Dr Ioannis Chalkiadakis
Given the success of neural networks in recent years, and especially after the success of deep architectures, their use has been expanding to ever more critical application areas such as security, autonomous driving, and healthcare. Contrary to previous well-understood and thoroughly tested approaches, we still have little understanding of what such machine learning (ML) models learn and when they could fail. The question that naturally arises is whether we can trust such systems to undertake safety-critical tasks. Even though research into rigorous mathematical explanation of popular types of ML models (deep neural networks) is advancing fast, in the light of recent European Union legislation (GDPR, 5/2018) that essentially require accountable models, companies employing such technologies should be able to explain them in an understandable way to non-expert customers, without prior knowledge or expertise in the area.
How can we provide such understanding/interpretation that will allow users to trust the ML model they (indirectly) use, and the model's designers to improve it? This is a crucial question that needs to be considered before we expect people to trust, and hence actually use robotic systems, and is the fundamental research question that we aim to tackle.
Roadmap
The 1st-year MSc. project focused on a sentiment classification task and provided a framework for a data-driven look into the operation of a Long-Short-Term-Memory Recurrent Neural Network. Given the difficulty in defining and measuring the interpretability of neural network models, the evaluation of the latter should initially focus around users, and later on a rigorous evaluation metric. Therefore, we provided a critical evaluation of the framework based on our experience and a pilot study, and concluded by setting the guidelines for a complete user-based evaluation at a future stage.
Starting from this project, our future research continues to be on interpretability in machine learning (ML) models in robotics applications.
Current status and research direction.
Kim (2017 ICML Workshop on Human Interpretability in Machine Learning) asserts that there is no universal method for ML interpretability and our goal should not be to understand every detail but rather provide enough information for the subsequent tasks. She poses three main questions: 1. Why and when is interpretability necessary? 2. What methods can we use to provide explanations? 3. How can we measure the quality of explanations?

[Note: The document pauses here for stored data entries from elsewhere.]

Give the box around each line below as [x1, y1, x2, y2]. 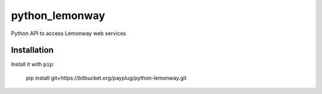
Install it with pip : [11, 61, 55, 68]
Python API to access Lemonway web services [11, 30, 126, 37]
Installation [11, 45, 54, 55]
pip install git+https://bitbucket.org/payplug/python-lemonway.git [26, 74, 187, 82]
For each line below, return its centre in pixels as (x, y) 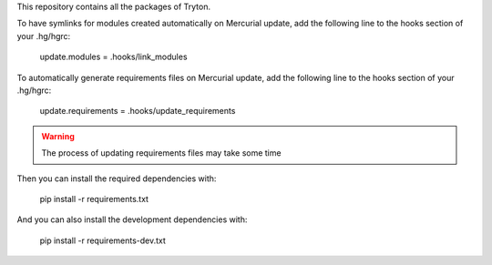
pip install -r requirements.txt (94, 199)
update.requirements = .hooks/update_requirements (138, 111)
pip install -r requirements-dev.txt (102, 240)
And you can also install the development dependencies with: (132, 219)
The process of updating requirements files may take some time (161, 153)
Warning (58, 136)
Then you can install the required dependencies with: (117, 178)
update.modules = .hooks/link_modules (113, 57)
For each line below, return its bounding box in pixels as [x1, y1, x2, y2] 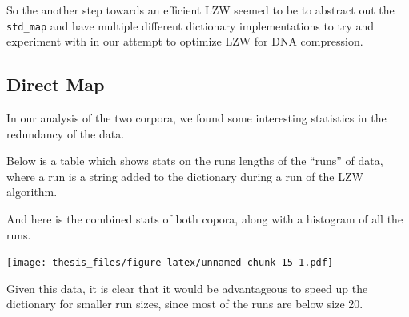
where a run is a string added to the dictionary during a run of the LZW [6, 167, 363, 184]
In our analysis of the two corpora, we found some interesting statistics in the [6, 110, 387, 126]
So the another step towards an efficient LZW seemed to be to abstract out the [6, 2, 395, 18]
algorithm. [6, 183, 58, 200]
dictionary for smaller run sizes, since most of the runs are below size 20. [6, 295, 363, 312]
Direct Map [6, 72, 105, 97]
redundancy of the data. [6, 125, 125, 142]
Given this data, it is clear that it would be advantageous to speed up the [6, 279, 368, 296]
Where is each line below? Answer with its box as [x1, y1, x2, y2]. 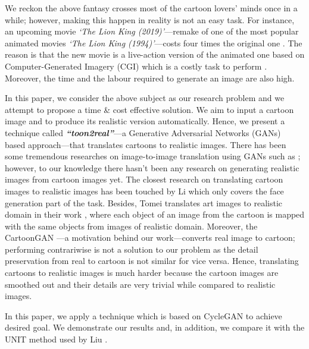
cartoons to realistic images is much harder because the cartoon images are [5, 266, 279, 279]
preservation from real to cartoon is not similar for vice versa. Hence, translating [5, 254, 299, 267]
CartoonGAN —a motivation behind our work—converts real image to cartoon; [5, 231, 295, 244]
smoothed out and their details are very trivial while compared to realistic [5, 278, 276, 290]
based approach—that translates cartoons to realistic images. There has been [5, 138, 286, 150]
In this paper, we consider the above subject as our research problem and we [5, 92, 285, 104]
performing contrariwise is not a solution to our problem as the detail [5, 243, 258, 255]
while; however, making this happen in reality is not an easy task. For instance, [5, 13, 295, 26]
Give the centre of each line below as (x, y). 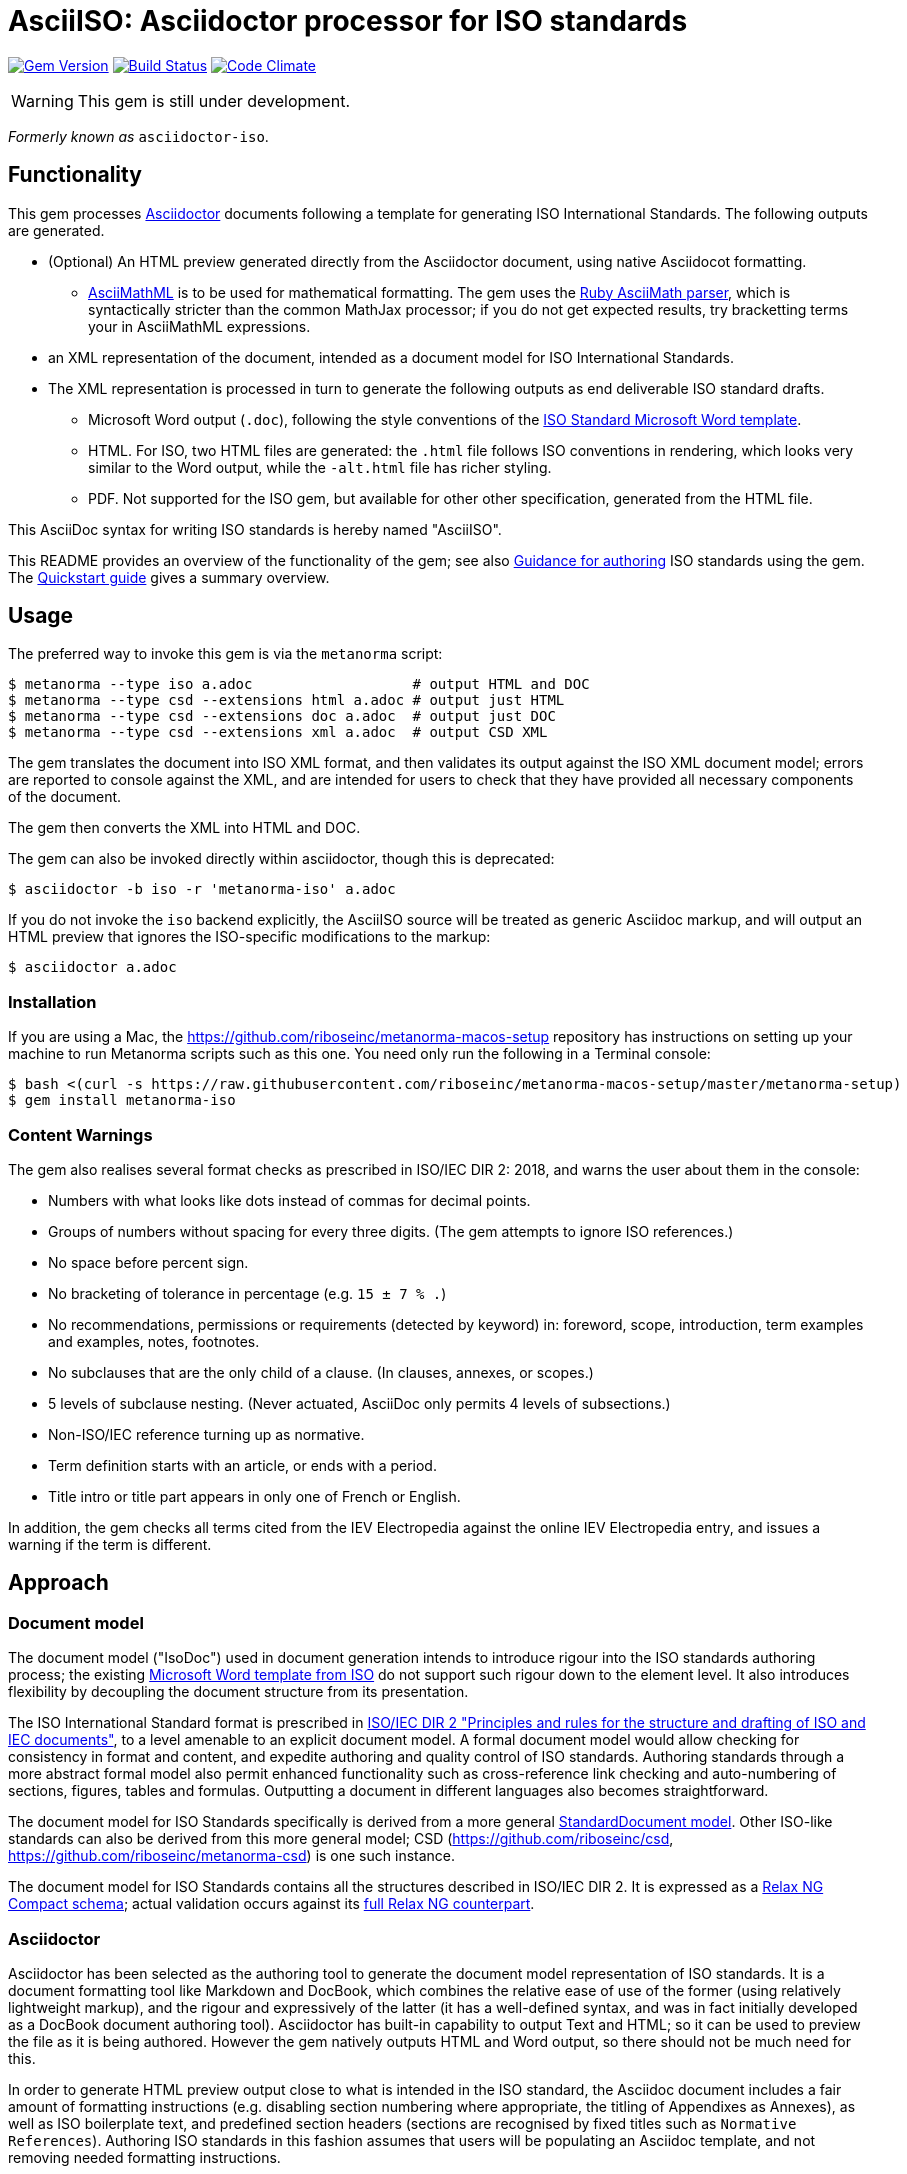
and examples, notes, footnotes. (154, 1341)
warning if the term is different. (110, 1544)
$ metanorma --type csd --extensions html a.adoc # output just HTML (286, 700)
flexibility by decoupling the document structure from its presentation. (238, 1692)
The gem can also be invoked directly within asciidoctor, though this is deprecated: (281, 859)
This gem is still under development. (213, 100)
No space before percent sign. (148, 1262)
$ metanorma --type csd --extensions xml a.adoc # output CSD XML (278, 732)
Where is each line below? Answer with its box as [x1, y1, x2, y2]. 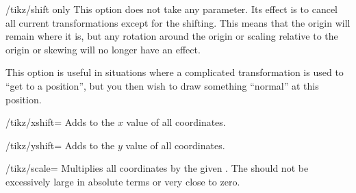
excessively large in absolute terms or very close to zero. [5, 174, 240, 188]
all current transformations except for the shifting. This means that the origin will [5, 15, 351, 29]
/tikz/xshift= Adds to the [5, 115, 115, 129]
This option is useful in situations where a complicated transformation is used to [5, 65, 344, 79]
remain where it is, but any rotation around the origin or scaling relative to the [5, 29, 338, 43]
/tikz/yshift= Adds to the [5, 138, 115, 152]
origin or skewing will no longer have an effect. [5, 42, 201, 56]
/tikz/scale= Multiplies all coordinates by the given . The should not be [5, 161, 309, 175]
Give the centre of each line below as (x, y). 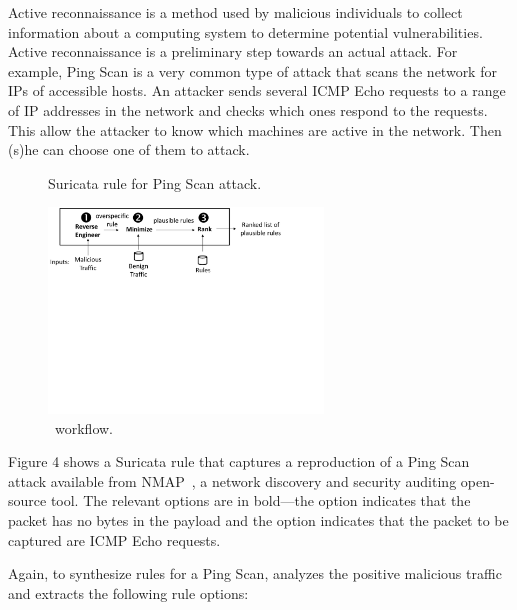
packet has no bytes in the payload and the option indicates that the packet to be (258, 520)
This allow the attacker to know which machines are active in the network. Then (255, 129)
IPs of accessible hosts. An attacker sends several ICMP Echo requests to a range (257, 90)
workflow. (83, 427)
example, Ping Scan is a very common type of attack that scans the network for (252, 70)
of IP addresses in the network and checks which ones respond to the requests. (248, 109)
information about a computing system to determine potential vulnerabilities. (245, 31)
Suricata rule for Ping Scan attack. (155, 182)
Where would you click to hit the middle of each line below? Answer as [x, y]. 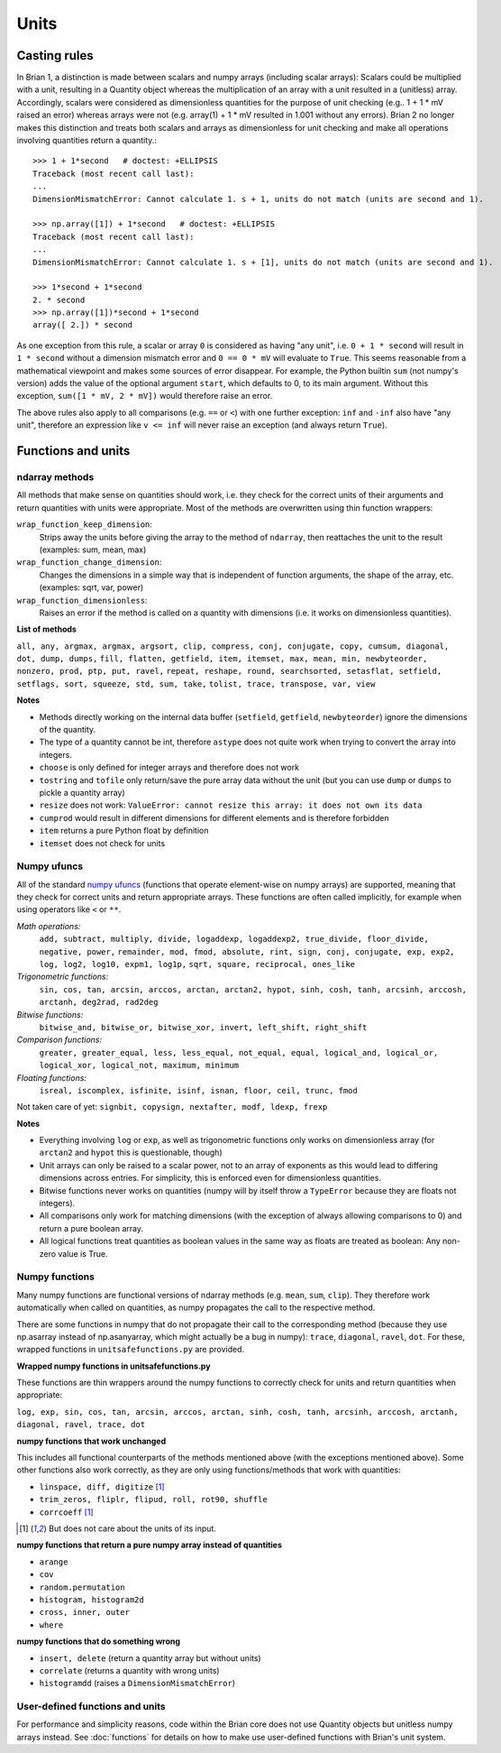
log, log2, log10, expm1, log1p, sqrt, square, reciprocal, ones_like [197, 964]
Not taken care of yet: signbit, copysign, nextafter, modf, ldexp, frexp [172, 1107]
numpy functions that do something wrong [98, 1641]
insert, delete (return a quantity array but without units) [150, 1658]
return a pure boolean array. [91, 1228]
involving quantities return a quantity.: [87, 141]
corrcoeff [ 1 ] [66, 1512]
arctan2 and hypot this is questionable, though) [131, 1153]
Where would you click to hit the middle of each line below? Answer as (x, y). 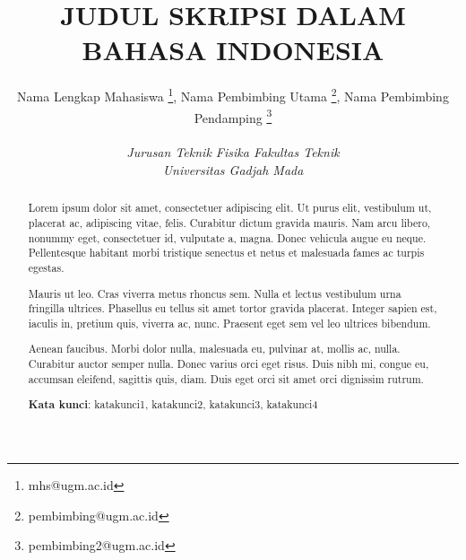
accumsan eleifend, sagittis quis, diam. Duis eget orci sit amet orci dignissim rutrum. (226, 378)
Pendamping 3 (233, 116)
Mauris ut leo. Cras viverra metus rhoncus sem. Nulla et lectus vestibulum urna (215, 293)
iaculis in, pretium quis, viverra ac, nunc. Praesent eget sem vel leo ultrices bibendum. (229, 323)
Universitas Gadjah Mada (233, 170)
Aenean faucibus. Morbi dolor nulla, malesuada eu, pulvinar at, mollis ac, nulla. (214, 349)
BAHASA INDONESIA (233, 50)
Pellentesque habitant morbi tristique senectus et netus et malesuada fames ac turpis (226, 253)
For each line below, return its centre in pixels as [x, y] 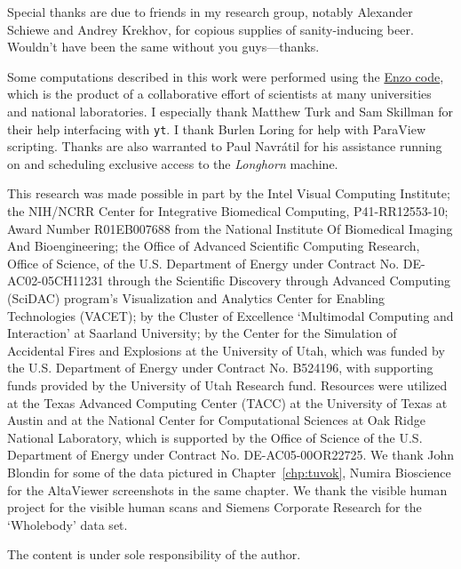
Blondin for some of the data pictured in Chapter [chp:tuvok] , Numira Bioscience [229, 472]
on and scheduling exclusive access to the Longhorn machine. [173, 163]
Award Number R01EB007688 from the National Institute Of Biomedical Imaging [230, 228]
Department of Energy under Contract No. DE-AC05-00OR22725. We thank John [231, 455]
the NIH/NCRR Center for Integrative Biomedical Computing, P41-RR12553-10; [228, 211]
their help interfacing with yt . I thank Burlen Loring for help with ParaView [216, 128]
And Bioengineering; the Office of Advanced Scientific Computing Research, [214, 246]
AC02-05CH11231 [56, 280]

Motivated by those questions we identify two research paths:
1) Exploiting the idea of model compression proposed by Ba, Caruana (2014) and further investigated by Hinton et. al. (2015) and Frosst et. al. (2017), we focus on a simple robot navigation task (Freire et. al. 2009) -therefore on a task-specific ML explanation- and aim to instil user trust in the behaviour of the robot (why, what is explanation used for). We believe that expressing the uncertainty in the model's outcome in a user-friendly way will be crucial towards achieving trust, and aim to capture that uncertainty through the compression of the original neural network model used for navigating, to a suitable surrogate model (how to give explanations). 2) Existing approaches for interpreting ML models produce important and helpful results for an expert user, yet what about the non-expert end user? Interpretability will necessarily be achieved with the user target group in mind, however, could we present the expert-oriented interpretations in a way that will be more helpful for non-experts? Regarding uncertainty information, how can experts capture it in machine learning applications, and effectively communicate it to end-users?